MEWDS は、20-40歳の若い成人、特に女性に多く、通常は片方の眼に突然発症します。視力が低下するほか、「視野の一部がぼんやりする」「中心付近が暗く感じる」「光がチカチカして見える」といった光視症が起こります。発症前に、発熱やのどの痛みなどの風邪に似た症状がみられることもあります。何らかのウイルス感染をきっかけに免疫反応が起こり、網膜に一過性の変化が生じるのではないかと考えられています。眼底検査では、網膜の周辺にかけて灰白色の小さな点を多数認めます。白点の色が薄く、通常の眼底写真だけでは分かりにくいこともありますが、網膜の断面を映すOCTや、網膜色素上皮の変化を調べる眼底自発蛍光検査、蛍光眼底造影検査などを組み合わせて診断します。OCTでは、光を感じ取る視細胞の一部に乱れがみられます。MEWDSは、特別な治療をしなくても数週間から数か月で改善し、視力も元に戻ることが多い疾患です。再発や両眼の発症も少ないと言われています。ただ、症状や検査所見がほかの炎症性疾患と似ることがあり、中には視野の異常などが残る場合もあるため、経過観察は必要です。下図左はMEWDSの眼底写真で、中央は黒四角の拡大図で白い斑点がわかります。右図は眼底自発蛍光検査で、左写真の白四角部分の拡大です。白く細かい顆粒状の蛍光像を認めます。

「急性後部多発性斑状色素上皮症(Acute Posterior Multifocal Placoid Pigment Epitheliopathy :APMPPE)という病気は、10~30代の若年者の両眼に発症することが多く、MEWDSの小さな点とは違い、眼底に比較的大きなクリーム色の平たい斑点が現れます。症状は両眼の急激な視力低下、中心が見えにくくなるような視野障害が生じます。網膜の外側にある脈絡膜の毛細血管の血流障害や血管炎といわれていますが、はっきりした原因は不明で、この病気も風邪のような症状のあとに発症することがあります。多くは1~3か月程度で白斑が消えて視力が回復しますが、中には視力障害が続く場合があります。まれに脳の血管の炎症などを伴うことがあるため、強い頭痛やしびれなどがあれば全身の検査も必要になります。

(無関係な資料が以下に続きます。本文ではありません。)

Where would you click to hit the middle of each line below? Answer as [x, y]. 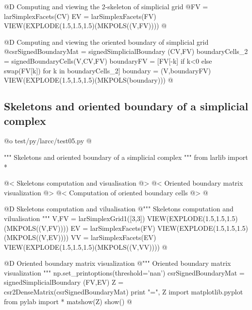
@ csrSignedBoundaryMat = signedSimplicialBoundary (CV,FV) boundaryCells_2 [126, 51]
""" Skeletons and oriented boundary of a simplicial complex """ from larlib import [126, 157]
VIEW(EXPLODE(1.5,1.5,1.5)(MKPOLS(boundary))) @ [89, 80]
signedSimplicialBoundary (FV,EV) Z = [64, 282]
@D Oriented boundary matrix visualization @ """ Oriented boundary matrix [118, 263]
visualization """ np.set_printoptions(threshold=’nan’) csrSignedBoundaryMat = [124, 272]
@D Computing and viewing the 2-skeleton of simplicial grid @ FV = [106, 6]
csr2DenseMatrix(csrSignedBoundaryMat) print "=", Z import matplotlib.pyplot [124, 292]

「バードショット網脈絡膜症」は主に中年以降に発症し、両眼に慢性的な炎症が続く病気です。眼底に散弾銃で撃った跡のような、淡いクリーム色の斑点が放射状に並ぶため、鳥を撃つ散弾を意味する「バードショット」という名前が付いています。かすみや視力低下、色覚異常や視野異常を伴います。特定の白血球の型であるHLA-A29というものと強く関連していることがわかっていて、北欧系の白人に見られることが多く、日本人には稀な自己免疫性ぶどう膜炎です。MEWDSとは異なり自然に治る病気ではなく、ステロイドや免疫を調節する薬による長期的な治療が必要になることが多い疾患です。
このほか眼底に白点がみられる病気には、白点症候群に含まれないもので、遺伝が関係する「白点状網膜症」や「白点状眼底」などがあります。白点状網膜症は、眼底(網膜)に無数の白〜黄白色の斑点が散在する非常にまれな進行性の遺伝性網膜疾患です。網膜色素変性という病気の特殊な病型(同スペクトラム)と考えられており、網膜の光を感じる細胞が障害され、視力低下や視野狭窄が徐々に進行します。白点状眼底は基本的に進行しない疾患で、網膜全体に小白点が散在し、幼少期から夜盲の症状はあるものの時間をかけて慣らせば暗がりでも見えるようになる特徴があり、視力も比較的良好です。
網膜の白点を特徴とする疾患はいくつかありますが、自然に回復するもの、症状が残るもの、長期の治療が必要なもの、遺伝性で進行するものなど経過もさまざまです。健診で何かの異常を指摘された場合は、早めに眼科の受診をお勧めします。